The centralized approach would allow much more data analysis than decentralized models, which give users exposure notifications but don’t allow officials nearly so much access to data.
Ministers were focused on rolling out a “world-beating” app, rather than just a successful one, so that they could claim victory on the world stage. The momentum toward a centralized system became unstoppable—and the challenges of building one were largely brushed aside.
It's not the first Big Data modelling stuff-up during this pandemic, either. The International Institute of Forecasters (IIF) has compiled a long summary of where it all went wrong, including poor data input, incorrect modelling assumptions, high sensitivity of estimates, failure to incorporate epidemiological features (e.g. humans), assuming benefits of available interventions without evidence, a lack of transparency, lack of modelling expertise, group-think and bandwagon effects, selective reporting and looking at only one or a few dimensions of the problem at hand.
Here's a chart provided by the IIF showing predictions for the number of US deaths during week 27 (for ~3 weeks downstream). The eight models displayed ranged from 2419 to 11190 deaths - a 4.5-fold difference - and the spectrum of 95% confidence intervals ranged from fewer than 100 deaths to over 16,000 deaths, almost a 200-fold difference.

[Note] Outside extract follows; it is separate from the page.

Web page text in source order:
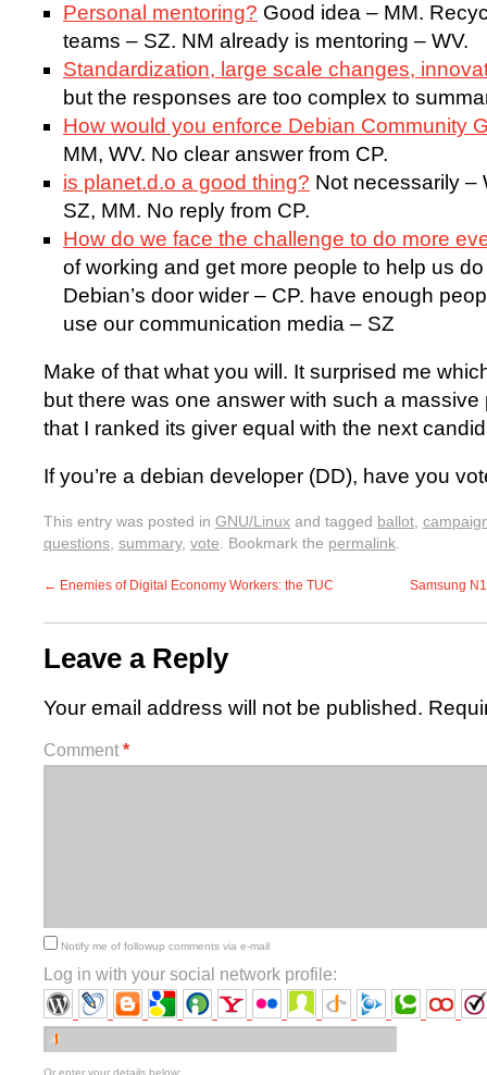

The lesson is clear: models are useful as a sensibility check but should under no circumstance be relied upon to inform policy decisions, especially those as drastic as shutting down entire economies. They are wrong far more than they're right.
Enjoy the rest of this week's issue. Cheers,
Other bits of interest
Trump's Section 230 legislation is a lame duck
The changes to Section 230 of the Communications Decency Act proposed by Hawley do not appear to place any new restrictions on how companies define their own moderation policies — only that they stick to, and evenly apply, whatever rules they ultimately decide upon... [However], to counteract this, all any company would need to do is state clearly in its terms of service that it does, in fact, reserve the right to selectively enforce its own rules. Most companies already do this, in one way or another.
- New Legislation Isn’t Going to Make Silicon Valley Sweat
- Two Different Proposals to Amend Section 230 Share A Similar Goal: Damage Online Users’ Speech
A subscription based search engine?
People say they hate advertising but will they pay to get rid of them? For some things, sure, but a search engine, where the adverts are often what you're after anyway? I'm not so sure.
Neeva is a search engine that looks for information on the web as well as personal files like emails and other documents. It will not show any advertisements and it will not collect or profit from user data, he said. It plans to make money on subscriptions from users paying for the service.
The coronavirus was good for some
In absolute terms Amazon was the biggest winner of the pandemic work-from-home shift, adding nearly half a trillion dollars in market cap.
The European Union does something right 👏
The EU has finally agreed on a set of technical specifications that will allow information to be exchanged between national contract tracing apps, so long as they use a decentralised approach (it's technically very, very difficult to do so using a centralised framework. Sorry France).